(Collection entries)

+ + + + +

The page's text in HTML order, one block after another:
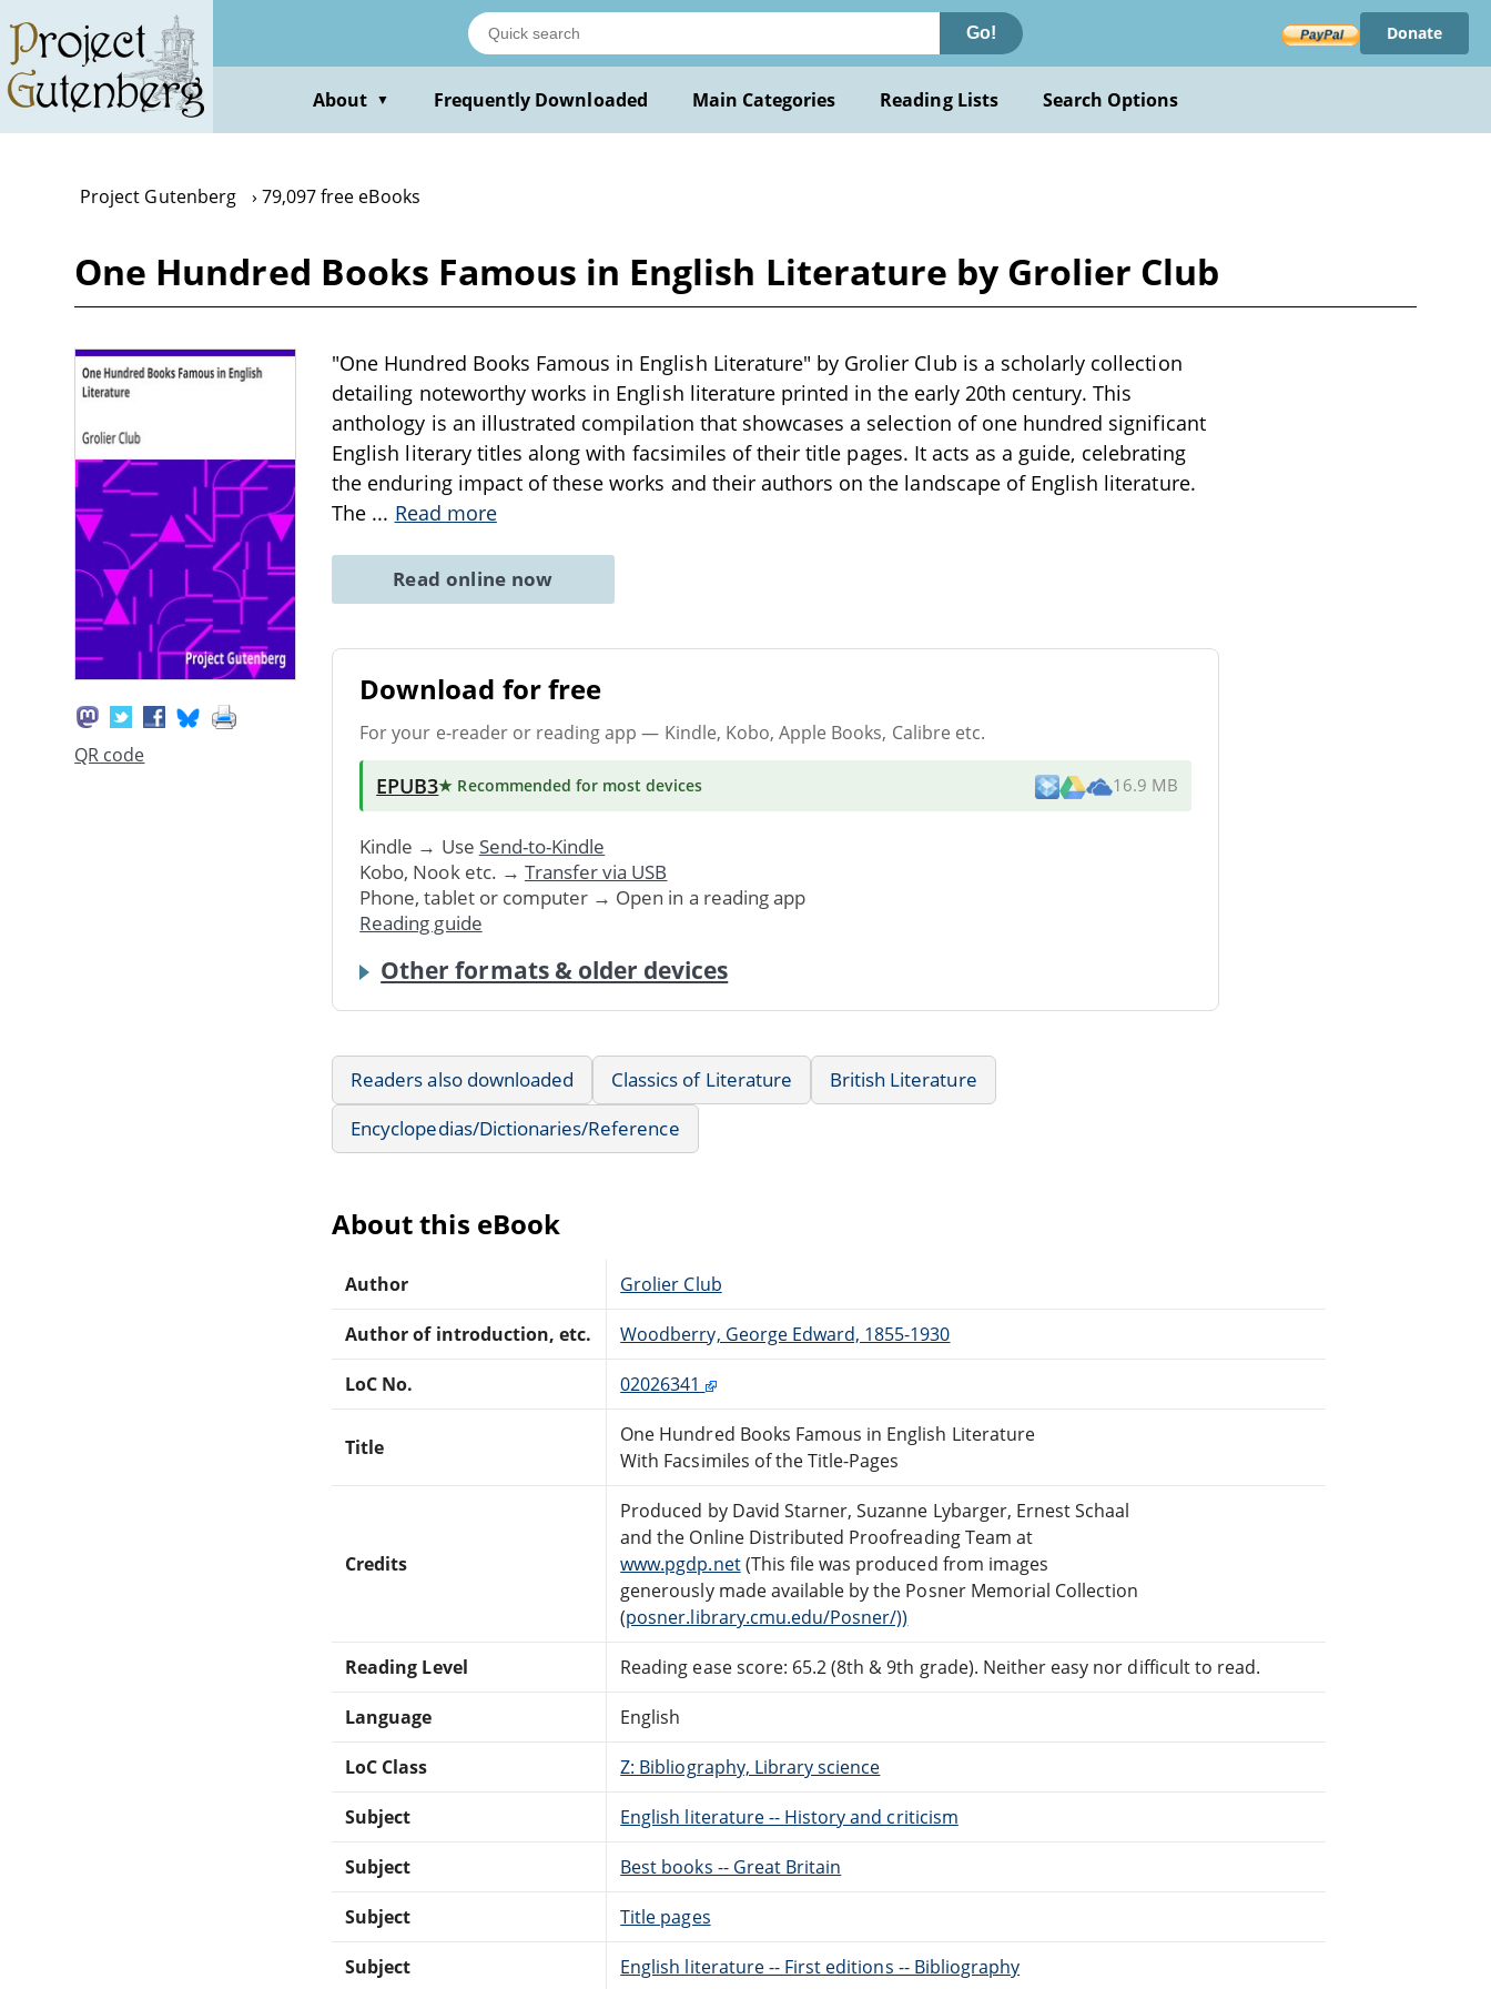
main
content
Go! Donate
About ▼ Frequently Downloaded Main Categories Reading Lists Search Options
Project Gutenberg 79,097 free eBooks
One Hundred Books Famous in English Literature by Grolier Club
QR code
"One Hundred Books Famous in English Literature" by Grolier Club is a scholarly collection
detailing noteworthy works in English literature printed in the early 20th century. This
anthology is an illustrated compilation that showcases a selection of one hundred significant
English literary titles along with facsimiles of their title pages. It acts as a guide, celebrating
the enduring impact of these works and their authors on the landscape of English literature.
The ... Read more
Read online now
Download for free
For your e-reader or reading app — Kindle, Kobo, Apple Books, Calibre etc.
EPUB3★ Recommended for most devices 16.9 MB
Kindle → Use Send-to-Kindle
Kobo, Nook etc. → Transfer via USB
Phone, tablet or computer → Open in a reading app
Reading guide
Other formats & older devices
Readers also downloaded Classics of Literature
British Literature
Encyclopedias/Dictionaries/Reference
About this eBook
Author Grolier Club
Author of introduction, etc. Woodberry, George Edward, 1855-1930
LoC No. 02026341
Title
One Hundred Books Famous in English Literature
With Facsimiles of the Title-Pages
Credits
Produced by David Starner, Suzanne Lybarger, Ernest Schaal
and the Online Distributed Proofreading Team at
www.pgdp.net(This file was produced from images
generously made available by the Posner Memorial Collection
(posner.library.cmu.edu/Posner/))
Reading Level Reading ease score: 65.2 (8th & 9th grade). Neither easy nor difficult to read.
Language English
LoC Class Z: Bibliography, Library science
Subject English literature -- History and criticism
Subject Best books -- Great Britain
Subject Title pages
Subject English literature -- First editions -- Bibliography

+ + + + +

Task instructions
Find each line in the records that contains the string "free", then say how many there are and nothing else.

Written reply
2